After about a mile I merged with some of the really good runners. They were running really fast (well a lot faster than I am used to) and they were overtaking me. I am not used to being overtaken so much and so I started running at their pace. Again I lost focus and instead of running my race I ran someone else’s race.

I crossed the 10km point in 39minutes. If I had kept going at that pace I would have finished the marathon in a sub 2hour 50minute time!

I knew I was going far too fast but if running is mental I had left my mind at the starting line, I just kept going for it.

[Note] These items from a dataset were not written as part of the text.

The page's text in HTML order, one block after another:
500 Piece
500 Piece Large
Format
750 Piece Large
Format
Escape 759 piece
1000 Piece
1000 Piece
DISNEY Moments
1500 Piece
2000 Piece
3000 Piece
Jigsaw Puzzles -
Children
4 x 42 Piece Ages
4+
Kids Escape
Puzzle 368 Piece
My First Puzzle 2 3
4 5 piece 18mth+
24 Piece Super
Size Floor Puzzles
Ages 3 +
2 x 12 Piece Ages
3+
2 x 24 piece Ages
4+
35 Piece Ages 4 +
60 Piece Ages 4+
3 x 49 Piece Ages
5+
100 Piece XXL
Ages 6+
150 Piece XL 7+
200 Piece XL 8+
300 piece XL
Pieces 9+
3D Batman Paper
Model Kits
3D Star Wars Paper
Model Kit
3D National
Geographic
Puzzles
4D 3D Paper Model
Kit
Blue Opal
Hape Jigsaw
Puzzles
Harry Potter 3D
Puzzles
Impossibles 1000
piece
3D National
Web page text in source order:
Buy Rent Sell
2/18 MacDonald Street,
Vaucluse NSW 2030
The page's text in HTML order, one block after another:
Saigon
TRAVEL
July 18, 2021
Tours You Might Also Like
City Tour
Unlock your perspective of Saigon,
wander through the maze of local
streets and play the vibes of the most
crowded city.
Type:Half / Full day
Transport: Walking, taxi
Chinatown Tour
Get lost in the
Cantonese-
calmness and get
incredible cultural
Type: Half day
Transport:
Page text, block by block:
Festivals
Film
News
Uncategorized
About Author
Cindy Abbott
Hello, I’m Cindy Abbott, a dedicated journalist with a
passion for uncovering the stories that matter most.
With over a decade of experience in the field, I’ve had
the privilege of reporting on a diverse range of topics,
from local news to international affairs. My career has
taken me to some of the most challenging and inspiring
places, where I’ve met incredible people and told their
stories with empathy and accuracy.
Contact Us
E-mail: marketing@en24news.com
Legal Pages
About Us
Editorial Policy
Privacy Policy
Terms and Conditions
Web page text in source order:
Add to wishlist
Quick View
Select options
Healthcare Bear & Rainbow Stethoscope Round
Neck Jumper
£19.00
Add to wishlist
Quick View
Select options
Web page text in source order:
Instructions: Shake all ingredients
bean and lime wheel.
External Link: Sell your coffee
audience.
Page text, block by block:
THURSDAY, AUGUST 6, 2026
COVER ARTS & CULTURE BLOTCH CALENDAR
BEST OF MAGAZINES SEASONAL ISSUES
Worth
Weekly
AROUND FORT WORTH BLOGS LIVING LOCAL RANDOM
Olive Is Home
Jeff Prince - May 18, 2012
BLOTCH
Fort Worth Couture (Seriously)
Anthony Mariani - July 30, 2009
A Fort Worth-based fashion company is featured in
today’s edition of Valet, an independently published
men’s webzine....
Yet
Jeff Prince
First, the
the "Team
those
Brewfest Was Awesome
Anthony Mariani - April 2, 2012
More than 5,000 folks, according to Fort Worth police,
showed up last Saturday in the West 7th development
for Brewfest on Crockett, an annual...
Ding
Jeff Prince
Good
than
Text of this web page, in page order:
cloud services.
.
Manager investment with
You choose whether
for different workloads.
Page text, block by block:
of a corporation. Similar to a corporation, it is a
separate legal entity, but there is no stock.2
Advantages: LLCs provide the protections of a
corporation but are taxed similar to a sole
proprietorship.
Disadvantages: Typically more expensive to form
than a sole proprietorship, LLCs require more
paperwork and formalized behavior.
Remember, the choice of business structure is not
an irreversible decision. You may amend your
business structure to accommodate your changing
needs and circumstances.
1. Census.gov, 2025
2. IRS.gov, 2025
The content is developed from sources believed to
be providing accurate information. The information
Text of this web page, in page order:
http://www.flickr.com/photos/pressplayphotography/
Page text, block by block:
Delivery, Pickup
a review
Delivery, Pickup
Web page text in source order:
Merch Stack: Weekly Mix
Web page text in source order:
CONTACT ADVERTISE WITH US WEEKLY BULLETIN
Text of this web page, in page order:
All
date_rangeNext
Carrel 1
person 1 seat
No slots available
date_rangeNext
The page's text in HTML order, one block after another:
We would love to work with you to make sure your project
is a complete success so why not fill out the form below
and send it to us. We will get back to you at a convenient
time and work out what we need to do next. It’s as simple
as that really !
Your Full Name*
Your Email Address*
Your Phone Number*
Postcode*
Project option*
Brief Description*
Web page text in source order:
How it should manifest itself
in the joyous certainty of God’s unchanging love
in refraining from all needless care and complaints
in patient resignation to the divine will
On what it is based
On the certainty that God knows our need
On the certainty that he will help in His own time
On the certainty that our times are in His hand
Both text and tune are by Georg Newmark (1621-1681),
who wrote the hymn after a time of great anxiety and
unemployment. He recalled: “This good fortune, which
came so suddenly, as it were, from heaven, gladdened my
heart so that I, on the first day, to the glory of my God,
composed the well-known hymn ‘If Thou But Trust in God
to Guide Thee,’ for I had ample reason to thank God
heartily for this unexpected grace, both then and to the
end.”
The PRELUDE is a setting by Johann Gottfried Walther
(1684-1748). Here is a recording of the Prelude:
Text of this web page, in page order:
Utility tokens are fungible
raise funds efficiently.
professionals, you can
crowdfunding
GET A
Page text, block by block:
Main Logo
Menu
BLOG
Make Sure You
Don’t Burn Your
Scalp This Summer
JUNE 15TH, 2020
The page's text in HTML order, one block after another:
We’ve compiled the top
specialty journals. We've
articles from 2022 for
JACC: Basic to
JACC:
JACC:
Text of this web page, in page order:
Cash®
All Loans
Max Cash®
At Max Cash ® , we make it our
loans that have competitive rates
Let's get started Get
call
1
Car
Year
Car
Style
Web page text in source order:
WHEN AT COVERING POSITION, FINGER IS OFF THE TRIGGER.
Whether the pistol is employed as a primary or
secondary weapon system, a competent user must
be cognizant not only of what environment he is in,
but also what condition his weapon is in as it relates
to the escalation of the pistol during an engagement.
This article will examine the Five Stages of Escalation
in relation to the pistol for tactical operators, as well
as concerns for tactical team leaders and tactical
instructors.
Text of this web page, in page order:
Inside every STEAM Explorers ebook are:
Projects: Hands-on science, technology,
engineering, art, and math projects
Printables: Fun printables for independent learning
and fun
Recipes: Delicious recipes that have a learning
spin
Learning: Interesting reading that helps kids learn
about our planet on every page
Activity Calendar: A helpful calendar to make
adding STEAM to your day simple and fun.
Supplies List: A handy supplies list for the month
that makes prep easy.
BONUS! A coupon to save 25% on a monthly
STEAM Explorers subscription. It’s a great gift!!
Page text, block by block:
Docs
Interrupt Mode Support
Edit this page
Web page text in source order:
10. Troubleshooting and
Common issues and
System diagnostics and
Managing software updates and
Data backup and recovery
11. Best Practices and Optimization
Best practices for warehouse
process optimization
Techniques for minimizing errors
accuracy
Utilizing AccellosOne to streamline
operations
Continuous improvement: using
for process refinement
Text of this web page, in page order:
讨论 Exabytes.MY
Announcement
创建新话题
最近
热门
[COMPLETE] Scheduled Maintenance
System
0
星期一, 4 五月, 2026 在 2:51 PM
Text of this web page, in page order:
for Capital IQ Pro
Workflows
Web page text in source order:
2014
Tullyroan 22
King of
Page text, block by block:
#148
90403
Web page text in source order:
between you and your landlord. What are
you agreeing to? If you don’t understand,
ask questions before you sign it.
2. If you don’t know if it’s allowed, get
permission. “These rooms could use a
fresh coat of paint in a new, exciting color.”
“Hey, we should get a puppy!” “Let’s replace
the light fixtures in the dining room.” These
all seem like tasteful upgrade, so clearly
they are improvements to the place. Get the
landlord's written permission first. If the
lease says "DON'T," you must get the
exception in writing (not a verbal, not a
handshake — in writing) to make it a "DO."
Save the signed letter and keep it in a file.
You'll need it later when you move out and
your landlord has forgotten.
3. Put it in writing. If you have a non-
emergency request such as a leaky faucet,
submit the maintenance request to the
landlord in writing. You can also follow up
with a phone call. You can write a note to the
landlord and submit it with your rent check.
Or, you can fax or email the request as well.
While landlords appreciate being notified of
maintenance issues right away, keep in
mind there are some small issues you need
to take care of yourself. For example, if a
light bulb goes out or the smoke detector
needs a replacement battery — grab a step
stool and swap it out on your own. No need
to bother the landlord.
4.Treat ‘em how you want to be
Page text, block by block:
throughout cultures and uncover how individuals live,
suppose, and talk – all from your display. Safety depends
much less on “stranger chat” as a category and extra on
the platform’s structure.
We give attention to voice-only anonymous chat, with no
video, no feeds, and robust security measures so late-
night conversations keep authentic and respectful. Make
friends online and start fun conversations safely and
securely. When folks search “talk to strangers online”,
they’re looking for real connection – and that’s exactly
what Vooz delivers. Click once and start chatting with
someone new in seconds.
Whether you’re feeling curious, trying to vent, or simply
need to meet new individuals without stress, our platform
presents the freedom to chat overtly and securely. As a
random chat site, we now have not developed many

And here is where I completely lost focus. With the crowds swelling and cheering us on I felt invincible. I finished the next 10km in 40 minutes. I had really convinced myself I could complete my marathon with a PB of 2 hours 50! Within an hour and a half of starting the race I had slashed my target time by 10 minutes!!

As the race progressed my body paid for my mind’s stupidity.

At 16miles I started floundering and the last 6 miles was pure agony. All those people I had arrogantly run away from at the start in my group all effortlessly overtook me.

As one friend said to me afterwards, “You went off like a hare and finished like a tortoise”.

In the last 4 months I had trained my body. What the London Marathon taught me was that next time I need to train my mind as well. 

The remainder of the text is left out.